## DIRECTIONS:
Below are records; count the lines that contain "spiritually" and give only the total.

· · · ·

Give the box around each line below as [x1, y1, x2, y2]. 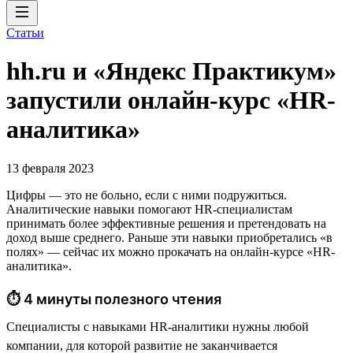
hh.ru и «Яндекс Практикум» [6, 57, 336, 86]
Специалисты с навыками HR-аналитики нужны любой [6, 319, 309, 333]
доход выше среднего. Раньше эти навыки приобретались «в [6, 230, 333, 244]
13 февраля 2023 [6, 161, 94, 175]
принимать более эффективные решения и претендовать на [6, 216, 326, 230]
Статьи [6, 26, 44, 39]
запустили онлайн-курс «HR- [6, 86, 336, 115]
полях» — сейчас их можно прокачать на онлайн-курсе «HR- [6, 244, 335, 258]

· · · ·

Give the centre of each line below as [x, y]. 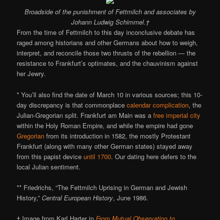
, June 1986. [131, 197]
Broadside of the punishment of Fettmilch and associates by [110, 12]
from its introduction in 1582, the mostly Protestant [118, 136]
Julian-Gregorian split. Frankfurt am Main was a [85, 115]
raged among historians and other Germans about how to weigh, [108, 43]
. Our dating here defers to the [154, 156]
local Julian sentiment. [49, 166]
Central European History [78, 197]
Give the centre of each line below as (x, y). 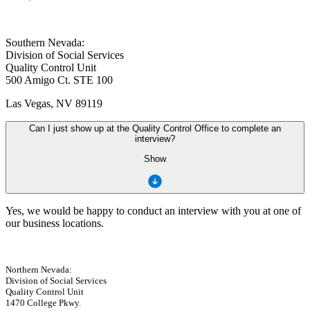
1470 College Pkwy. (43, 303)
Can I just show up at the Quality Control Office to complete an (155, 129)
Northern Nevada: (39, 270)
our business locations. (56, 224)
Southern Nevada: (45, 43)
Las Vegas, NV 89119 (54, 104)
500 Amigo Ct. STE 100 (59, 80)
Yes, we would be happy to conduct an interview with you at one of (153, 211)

· · · ·

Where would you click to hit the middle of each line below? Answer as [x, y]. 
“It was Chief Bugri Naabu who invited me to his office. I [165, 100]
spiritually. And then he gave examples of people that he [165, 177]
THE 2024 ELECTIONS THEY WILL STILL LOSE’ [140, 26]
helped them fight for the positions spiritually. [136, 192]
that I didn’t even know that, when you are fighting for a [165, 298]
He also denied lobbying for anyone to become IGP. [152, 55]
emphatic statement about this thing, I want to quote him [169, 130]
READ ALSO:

· · · ·

## RESULT OF THE EXERCISE:
2